Celecoxib should be taken off the market, given its negative benefit-harm balance.

The class of nonsteroidal anti-inflammatory drugs (NSAIDs) known as cox-2 inhibitors has been one of the most controversial health issues in the media in recent years.

Medical and consumer publications alike trumpeted these drugs as being easily as effective as the other NSAIDs, with fewer gastrointestinal adverse effects; but these claims were based on misleading clinical trial results.

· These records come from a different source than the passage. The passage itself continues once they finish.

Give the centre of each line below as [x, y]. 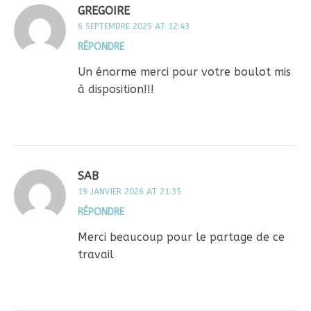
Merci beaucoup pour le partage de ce [181, 237]
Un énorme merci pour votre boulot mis [184, 72]
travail [96, 254]
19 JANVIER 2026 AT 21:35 [129, 191]
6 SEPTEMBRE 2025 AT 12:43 [134, 26]
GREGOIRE [104, 10]
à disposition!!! [116, 89]
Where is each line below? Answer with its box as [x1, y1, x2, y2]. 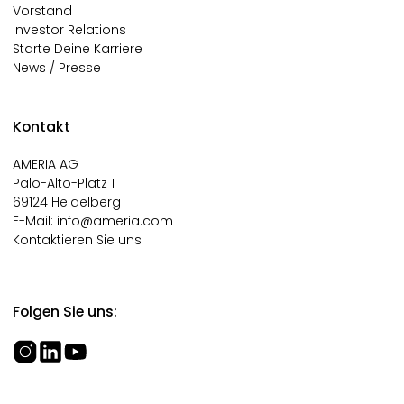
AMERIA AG [13, 154, 78, 173]
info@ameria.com [57, 211, 173, 230]
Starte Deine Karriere [13, 40, 142, 59]
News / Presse [13, 59, 101, 78]
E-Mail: [13, 211, 57, 230]
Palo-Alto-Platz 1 [13, 173, 115, 192]
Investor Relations [13, 21, 126, 40]
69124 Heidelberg [13, 192, 121, 211]
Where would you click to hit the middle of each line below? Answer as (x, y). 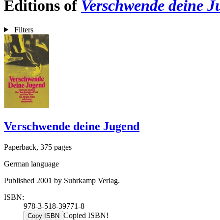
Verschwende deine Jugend (72, 126)
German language (31, 164)
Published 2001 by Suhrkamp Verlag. (62, 180)
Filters (24, 29)
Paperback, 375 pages (38, 147)
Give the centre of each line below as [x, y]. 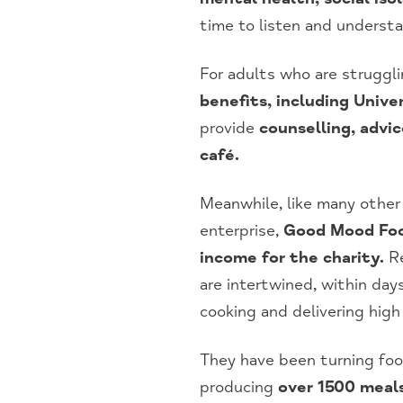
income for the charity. [292, 258]
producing [239, 387]
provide [229, 128]
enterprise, [242, 231]
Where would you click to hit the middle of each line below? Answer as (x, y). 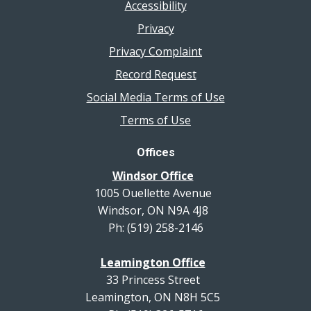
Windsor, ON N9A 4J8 (155, 210)
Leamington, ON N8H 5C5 (155, 297)
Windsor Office (153, 175)
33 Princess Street (155, 279)
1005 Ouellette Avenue (155, 193)
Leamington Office (153, 262)
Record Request (155, 75)
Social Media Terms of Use (155, 98)
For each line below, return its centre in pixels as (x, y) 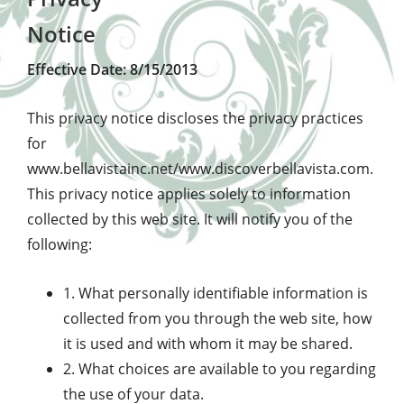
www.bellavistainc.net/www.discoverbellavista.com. (200, 169)
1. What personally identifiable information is (216, 293)
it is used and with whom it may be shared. (208, 344)
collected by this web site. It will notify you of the (190, 219)
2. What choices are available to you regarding (220, 369)
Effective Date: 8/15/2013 (112, 69)
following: (60, 244)
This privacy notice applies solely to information (189, 194)
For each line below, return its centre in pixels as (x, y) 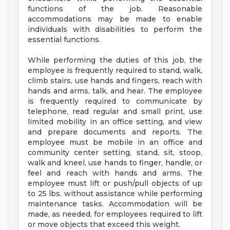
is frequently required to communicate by (115, 101)
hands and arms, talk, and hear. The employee (115, 91)
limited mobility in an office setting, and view (115, 122)
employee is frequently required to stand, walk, (115, 71)
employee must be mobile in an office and (115, 142)
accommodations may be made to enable (115, 19)
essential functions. (64, 40)
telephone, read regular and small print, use (115, 112)
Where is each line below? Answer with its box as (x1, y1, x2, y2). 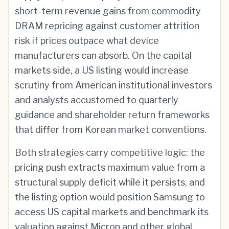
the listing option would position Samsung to (15, 192, 205, 202)
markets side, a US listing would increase (15, 65, 189, 76)
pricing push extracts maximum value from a (15, 162, 205, 173)
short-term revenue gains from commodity (15, 6, 201, 16)
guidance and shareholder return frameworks (15, 109, 210, 120)
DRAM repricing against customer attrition (15, 20, 199, 31)
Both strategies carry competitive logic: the (15, 147, 205, 158)
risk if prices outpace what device (15, 35, 159, 46)
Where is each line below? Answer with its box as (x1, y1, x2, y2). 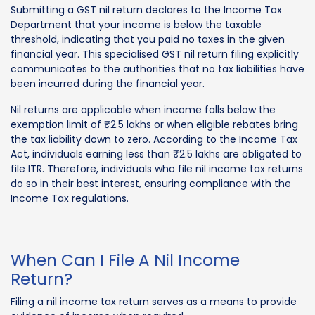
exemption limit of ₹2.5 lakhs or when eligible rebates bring (11, 117, 298, 131)
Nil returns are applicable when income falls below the (11, 102, 276, 117)
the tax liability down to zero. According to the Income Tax (11, 131, 297, 146)
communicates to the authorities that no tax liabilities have (11, 61, 304, 76)
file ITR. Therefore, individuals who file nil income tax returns (11, 161, 303, 176)
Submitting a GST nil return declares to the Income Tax (11, 2, 282, 17)
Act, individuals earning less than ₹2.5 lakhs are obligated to (11, 146, 302, 161)
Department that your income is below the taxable (11, 17, 262, 32)
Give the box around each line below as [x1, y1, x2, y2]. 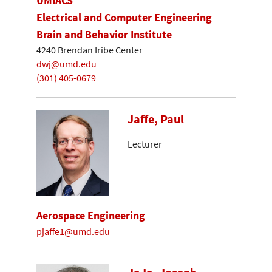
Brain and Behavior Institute [36, 27, 172, 41]
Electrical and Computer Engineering [36, 10, 212, 24]
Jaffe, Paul [127, 111, 184, 127]
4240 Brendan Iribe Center [36, 44, 143, 56]
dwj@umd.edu [36, 57, 97, 70]
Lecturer [127, 137, 162, 150]
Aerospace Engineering [36, 208, 145, 223]
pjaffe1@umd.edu [36, 225, 110, 237]
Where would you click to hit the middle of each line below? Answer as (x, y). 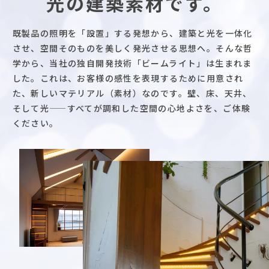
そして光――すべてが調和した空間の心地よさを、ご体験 (131, 108)
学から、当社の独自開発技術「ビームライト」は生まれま (132, 63)
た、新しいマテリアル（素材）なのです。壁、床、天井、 (132, 93)
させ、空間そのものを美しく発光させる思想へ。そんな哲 (132, 48)
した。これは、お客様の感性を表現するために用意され (128, 78)
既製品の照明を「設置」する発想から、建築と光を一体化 (132, 33)
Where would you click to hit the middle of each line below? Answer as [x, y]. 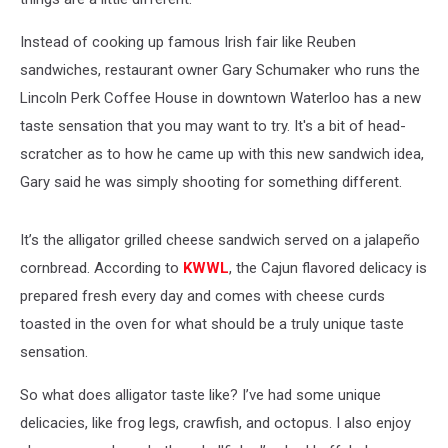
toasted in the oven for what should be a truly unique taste [212, 324]
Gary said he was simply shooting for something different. [211, 182]
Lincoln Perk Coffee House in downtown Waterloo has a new [220, 98]
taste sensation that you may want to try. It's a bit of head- [213, 126]
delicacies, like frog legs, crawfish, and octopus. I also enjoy [215, 423]
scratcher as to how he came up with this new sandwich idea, [222, 154]
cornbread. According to [101, 268]
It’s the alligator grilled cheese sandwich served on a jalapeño [220, 240]
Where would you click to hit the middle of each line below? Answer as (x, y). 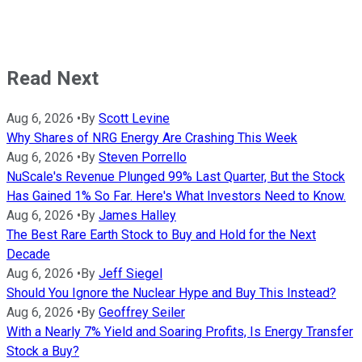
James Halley (137, 216)
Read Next (53, 79)
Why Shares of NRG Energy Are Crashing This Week (152, 138)
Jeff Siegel (130, 274)
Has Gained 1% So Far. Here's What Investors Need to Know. (176, 196)
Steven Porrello (143, 158)
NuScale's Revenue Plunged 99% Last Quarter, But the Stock (176, 177)
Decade (28, 255)
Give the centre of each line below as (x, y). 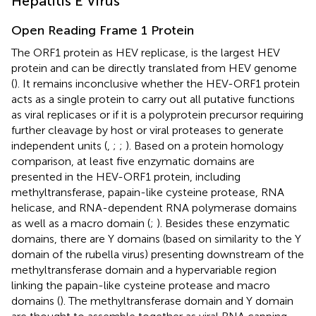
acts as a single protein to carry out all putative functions (153, 99)
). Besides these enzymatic (223, 223)
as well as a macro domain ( (81, 223)
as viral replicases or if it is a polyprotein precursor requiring (157, 114)
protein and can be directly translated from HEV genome (154, 68)
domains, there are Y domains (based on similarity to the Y (156, 238)
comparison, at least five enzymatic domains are (133, 161)
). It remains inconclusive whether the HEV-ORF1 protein (157, 83)
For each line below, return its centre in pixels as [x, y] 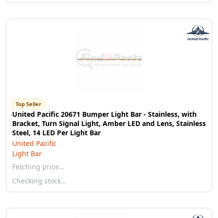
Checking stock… [39, 181]
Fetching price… [38, 167]
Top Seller [28, 104]
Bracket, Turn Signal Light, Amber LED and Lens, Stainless [109, 123]
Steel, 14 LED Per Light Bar [56, 133]
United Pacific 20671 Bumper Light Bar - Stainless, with [104, 114]
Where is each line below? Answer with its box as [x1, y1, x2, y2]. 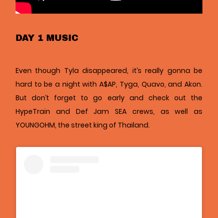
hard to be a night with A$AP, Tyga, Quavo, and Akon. [16, 79, 202, 90]
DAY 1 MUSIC [16, 31, 78, 44]
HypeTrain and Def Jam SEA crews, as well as [16, 107, 202, 117]
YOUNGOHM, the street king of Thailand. [16, 120, 150, 130]
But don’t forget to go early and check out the [16, 93, 202, 103]
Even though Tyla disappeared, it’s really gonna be [16, 66, 202, 76]
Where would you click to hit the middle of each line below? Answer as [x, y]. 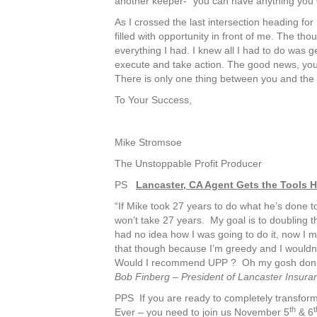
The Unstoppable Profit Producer [188, 163]
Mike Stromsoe [148, 142]
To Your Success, [153, 99]
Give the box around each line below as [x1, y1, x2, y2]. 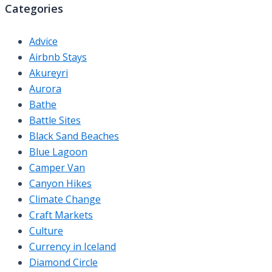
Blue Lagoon [29, 144, 87, 158]
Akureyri [29, 66, 68, 80]
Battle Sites [29, 113, 81, 127]
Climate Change [29, 192, 101, 206]
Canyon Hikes [29, 176, 92, 190]
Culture [29, 223, 63, 237]
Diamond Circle [29, 255, 98, 269]
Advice [29, 34, 58, 48]
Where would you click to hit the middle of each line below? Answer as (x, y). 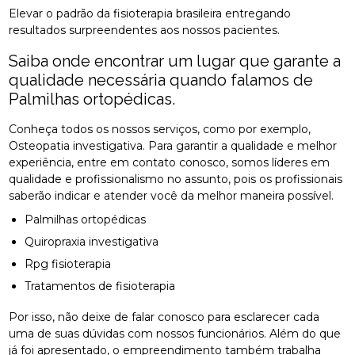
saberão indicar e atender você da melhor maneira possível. (172, 195)
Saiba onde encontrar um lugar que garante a (175, 61)
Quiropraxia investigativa (97, 241)
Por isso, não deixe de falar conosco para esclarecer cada (164, 317)
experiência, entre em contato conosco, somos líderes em (170, 162)
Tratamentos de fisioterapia (103, 286)
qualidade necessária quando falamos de (161, 80)
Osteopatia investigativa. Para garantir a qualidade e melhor (173, 145)
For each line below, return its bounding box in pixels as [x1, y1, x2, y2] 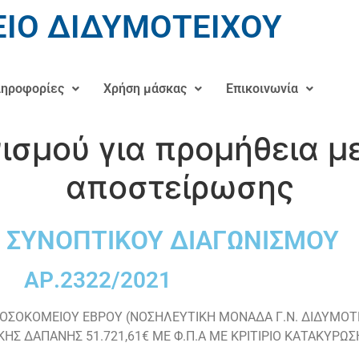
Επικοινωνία [226, 81, 298, 96]
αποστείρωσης [65, 167, 294, 207]
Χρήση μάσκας [103, 81, 187, 96]
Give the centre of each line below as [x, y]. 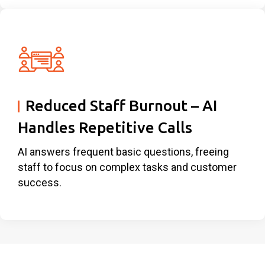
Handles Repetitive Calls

Then a growing body of evidence revealed that cox-2 inhibitors were no more effective than other NSAIDs. In 2007 the French committee that assesses the medical benefits of new drugs and provides recommendations concerning drug reimbursement (Commission de la transparence) concluded that celecoxib offered no added therapeutic benefit. Meanwhile, adverse effects resulted in the withdrawal of rofecoxib, which was implicated in tens of thousands of cardiovascular events, some fatal. Merck's withdrawal of the drug in 2004 was presented as a disaster… for the firm's shareholders. But since then, share values have more than bounced back. And the company was able to offer nearly 5 billion dollars to settle legal proceedings in the USA.

Prescrire, which has always advised against the use of cox-2 inhibitors, is appalled that more than a million packages of celecoxib were reimbursed by the French public health insurance system in 2006, at a cost of over 23 million euros.

No amount of pain justifies exposing patients to the adverse effects and cardiovascular risks associated with celecoxib.